Here is the entire code for this workflow:
We have written our first DAG using Airflow. Every day, this DAG will read data from three sources and store them in S3 and HDFS. Once the data is in the required place, we have a Spark job that runs an ETL task. We have also provided instructions to handle retries and the time to wait before retrying.
Gotchas
Use Refresh on the web interface: Any changes that you make to the DAGs or tasks don’t get automatically updated in Airflow. You’ll need to use the Refresh button on the web server to load the latest configurations.
Be careful when changing start_date
and schedule_interval
: As already mentioned, Airflow maintains a database of information about the various runs. Once you run a DAG, it creates entries in the database with those details. Any changes to the start_date
and schedule_interval
can cause the workflow to be in a weird state that may not recover properly.

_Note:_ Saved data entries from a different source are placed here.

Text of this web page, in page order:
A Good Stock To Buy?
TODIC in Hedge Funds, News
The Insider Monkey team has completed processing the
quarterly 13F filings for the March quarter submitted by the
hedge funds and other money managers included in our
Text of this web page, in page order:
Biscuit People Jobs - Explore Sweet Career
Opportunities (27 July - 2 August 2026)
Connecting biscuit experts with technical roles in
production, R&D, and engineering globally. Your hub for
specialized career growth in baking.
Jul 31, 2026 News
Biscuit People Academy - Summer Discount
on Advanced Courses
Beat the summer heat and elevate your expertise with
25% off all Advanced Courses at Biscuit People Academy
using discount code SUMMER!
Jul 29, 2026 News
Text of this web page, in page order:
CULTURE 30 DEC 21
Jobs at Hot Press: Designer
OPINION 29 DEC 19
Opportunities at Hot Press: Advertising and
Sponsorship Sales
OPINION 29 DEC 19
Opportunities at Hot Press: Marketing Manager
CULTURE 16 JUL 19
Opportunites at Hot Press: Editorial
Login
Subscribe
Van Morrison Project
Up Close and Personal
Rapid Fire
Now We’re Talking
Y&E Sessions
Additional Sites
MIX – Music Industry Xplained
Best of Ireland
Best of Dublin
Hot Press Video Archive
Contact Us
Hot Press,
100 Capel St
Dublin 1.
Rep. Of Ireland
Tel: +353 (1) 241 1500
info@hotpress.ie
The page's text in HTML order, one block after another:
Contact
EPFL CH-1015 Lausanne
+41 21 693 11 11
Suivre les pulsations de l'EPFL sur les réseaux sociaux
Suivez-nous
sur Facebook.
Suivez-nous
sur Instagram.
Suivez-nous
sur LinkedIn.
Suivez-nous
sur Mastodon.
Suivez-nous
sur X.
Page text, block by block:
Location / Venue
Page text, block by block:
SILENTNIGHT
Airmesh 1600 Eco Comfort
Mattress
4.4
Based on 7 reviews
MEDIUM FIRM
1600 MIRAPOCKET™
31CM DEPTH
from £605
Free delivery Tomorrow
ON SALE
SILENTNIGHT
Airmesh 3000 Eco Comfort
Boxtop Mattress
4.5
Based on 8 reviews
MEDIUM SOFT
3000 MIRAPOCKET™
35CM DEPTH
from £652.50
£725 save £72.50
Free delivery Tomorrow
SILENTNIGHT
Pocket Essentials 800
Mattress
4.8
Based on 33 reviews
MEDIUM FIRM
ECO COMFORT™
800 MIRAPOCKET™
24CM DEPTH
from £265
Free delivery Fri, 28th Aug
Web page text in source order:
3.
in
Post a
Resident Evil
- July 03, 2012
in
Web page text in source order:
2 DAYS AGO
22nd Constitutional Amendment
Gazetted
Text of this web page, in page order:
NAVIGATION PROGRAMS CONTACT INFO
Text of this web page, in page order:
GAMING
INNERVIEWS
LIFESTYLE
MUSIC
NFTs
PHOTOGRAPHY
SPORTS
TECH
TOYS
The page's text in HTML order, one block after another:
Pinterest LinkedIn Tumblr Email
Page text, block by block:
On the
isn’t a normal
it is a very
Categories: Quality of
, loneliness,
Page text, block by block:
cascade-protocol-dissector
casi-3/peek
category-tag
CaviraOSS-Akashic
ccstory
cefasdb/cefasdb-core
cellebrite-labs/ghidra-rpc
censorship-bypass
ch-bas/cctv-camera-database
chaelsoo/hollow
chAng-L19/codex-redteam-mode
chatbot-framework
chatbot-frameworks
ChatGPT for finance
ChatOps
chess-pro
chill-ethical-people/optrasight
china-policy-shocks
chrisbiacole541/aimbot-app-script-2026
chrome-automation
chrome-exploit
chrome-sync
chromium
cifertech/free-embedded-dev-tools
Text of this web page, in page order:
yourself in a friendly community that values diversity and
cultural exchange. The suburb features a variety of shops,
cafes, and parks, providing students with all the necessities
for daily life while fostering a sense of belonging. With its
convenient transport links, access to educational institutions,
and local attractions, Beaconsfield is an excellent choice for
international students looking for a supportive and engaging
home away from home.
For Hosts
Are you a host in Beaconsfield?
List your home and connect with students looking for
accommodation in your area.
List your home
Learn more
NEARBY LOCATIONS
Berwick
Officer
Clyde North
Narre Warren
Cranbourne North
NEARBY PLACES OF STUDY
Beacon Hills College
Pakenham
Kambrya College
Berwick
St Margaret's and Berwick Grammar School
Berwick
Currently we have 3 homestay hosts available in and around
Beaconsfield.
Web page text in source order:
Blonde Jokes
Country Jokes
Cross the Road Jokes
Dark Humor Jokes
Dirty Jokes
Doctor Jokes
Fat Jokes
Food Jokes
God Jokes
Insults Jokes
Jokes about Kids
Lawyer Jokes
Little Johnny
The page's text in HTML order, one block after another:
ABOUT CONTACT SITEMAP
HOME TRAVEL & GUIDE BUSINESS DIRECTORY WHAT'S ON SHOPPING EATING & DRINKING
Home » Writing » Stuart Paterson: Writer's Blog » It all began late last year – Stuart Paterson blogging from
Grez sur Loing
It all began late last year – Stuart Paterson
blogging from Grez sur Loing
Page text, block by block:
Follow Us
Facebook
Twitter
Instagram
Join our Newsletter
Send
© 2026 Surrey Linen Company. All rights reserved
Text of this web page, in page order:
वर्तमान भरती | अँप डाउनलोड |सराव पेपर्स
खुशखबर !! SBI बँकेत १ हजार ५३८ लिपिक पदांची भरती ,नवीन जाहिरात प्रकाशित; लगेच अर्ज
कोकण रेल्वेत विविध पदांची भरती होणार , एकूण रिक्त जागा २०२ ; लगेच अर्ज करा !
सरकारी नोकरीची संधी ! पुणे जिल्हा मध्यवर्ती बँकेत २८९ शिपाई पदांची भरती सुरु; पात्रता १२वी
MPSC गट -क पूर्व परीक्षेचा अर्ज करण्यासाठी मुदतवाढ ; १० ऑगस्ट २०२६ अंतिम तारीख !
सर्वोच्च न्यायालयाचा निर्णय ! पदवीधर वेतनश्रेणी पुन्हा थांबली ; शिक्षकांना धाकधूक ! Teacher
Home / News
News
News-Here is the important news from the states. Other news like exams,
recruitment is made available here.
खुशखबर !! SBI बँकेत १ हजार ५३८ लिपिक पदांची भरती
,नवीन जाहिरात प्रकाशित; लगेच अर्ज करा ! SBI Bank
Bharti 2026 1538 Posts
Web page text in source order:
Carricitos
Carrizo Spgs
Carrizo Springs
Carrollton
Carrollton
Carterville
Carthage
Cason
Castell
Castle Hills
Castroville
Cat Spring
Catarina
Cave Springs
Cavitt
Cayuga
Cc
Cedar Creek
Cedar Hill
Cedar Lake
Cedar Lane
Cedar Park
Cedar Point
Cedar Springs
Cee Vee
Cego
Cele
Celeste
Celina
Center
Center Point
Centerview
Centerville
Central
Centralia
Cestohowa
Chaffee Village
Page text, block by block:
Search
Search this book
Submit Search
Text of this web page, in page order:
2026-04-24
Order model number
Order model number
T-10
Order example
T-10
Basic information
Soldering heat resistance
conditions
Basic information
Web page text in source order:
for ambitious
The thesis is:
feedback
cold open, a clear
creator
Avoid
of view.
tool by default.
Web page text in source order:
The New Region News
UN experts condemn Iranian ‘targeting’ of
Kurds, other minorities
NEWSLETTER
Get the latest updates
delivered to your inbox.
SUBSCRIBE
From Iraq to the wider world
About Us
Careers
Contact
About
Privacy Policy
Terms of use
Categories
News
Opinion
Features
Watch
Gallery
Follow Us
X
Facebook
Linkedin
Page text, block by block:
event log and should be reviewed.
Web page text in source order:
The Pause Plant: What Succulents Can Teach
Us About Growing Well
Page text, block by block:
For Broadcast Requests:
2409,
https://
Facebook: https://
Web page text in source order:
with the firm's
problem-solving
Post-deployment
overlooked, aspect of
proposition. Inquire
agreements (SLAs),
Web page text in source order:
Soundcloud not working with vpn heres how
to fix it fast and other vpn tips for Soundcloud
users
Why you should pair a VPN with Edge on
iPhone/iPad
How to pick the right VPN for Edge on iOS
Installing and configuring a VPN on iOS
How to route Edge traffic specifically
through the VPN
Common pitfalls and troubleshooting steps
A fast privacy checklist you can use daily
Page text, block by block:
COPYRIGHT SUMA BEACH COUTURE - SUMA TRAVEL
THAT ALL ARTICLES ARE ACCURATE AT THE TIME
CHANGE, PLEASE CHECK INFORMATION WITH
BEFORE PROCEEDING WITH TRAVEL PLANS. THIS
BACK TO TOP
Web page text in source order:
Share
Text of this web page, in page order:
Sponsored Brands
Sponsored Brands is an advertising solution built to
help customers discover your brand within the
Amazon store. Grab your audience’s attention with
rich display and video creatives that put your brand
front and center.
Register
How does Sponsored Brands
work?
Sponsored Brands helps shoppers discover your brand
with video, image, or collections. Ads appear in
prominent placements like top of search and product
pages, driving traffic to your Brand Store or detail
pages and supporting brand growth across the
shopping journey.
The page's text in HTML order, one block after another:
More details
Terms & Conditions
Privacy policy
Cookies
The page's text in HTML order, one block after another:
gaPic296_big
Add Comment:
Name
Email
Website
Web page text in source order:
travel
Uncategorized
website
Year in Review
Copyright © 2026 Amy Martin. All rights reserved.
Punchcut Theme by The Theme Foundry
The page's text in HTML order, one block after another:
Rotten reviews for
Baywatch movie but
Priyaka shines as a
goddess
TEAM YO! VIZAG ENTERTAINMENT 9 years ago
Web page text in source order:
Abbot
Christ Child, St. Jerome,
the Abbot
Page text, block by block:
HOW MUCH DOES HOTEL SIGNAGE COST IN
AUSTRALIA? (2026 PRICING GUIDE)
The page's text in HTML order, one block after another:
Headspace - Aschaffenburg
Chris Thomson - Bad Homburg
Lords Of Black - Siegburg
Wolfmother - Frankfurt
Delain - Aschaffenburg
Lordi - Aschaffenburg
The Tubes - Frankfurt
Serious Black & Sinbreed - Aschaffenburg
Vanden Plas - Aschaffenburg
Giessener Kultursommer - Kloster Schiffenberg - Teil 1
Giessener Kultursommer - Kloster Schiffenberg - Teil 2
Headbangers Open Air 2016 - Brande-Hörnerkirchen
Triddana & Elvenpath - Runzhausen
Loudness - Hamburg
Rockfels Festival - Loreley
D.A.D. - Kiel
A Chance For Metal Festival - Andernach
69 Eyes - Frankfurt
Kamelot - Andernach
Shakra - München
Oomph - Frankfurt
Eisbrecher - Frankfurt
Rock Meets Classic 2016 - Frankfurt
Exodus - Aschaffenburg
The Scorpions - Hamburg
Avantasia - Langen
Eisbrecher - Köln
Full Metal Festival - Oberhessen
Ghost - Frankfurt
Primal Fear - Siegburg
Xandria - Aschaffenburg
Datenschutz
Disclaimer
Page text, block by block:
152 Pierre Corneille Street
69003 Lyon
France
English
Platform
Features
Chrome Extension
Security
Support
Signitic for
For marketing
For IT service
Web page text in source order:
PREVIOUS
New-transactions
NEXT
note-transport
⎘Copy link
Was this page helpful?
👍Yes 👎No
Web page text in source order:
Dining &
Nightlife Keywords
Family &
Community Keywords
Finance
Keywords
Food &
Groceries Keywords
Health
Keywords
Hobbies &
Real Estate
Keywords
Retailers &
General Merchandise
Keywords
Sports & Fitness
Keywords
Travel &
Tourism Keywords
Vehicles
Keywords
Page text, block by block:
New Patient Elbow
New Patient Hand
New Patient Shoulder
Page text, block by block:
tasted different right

Start scheduler separately: It seems obvious to start the scheduler when the web server is started. Airflow doesn’t work that way for an important reason — to provide separation of concerns when deployed in a cluster environment where the Scheduler and web server aren’t necessarily onthe same machine.
Understand Cron definitions when using it in schedule_interval
: You can set the value for schedule_interval
in a similar way you set a Cron job. Be sure you understand how they are configured. Here is a good start to know more about those configurations.
You can also check out more FAQs that the Airflow project has compiled to help beginners get started with writing workflows easily.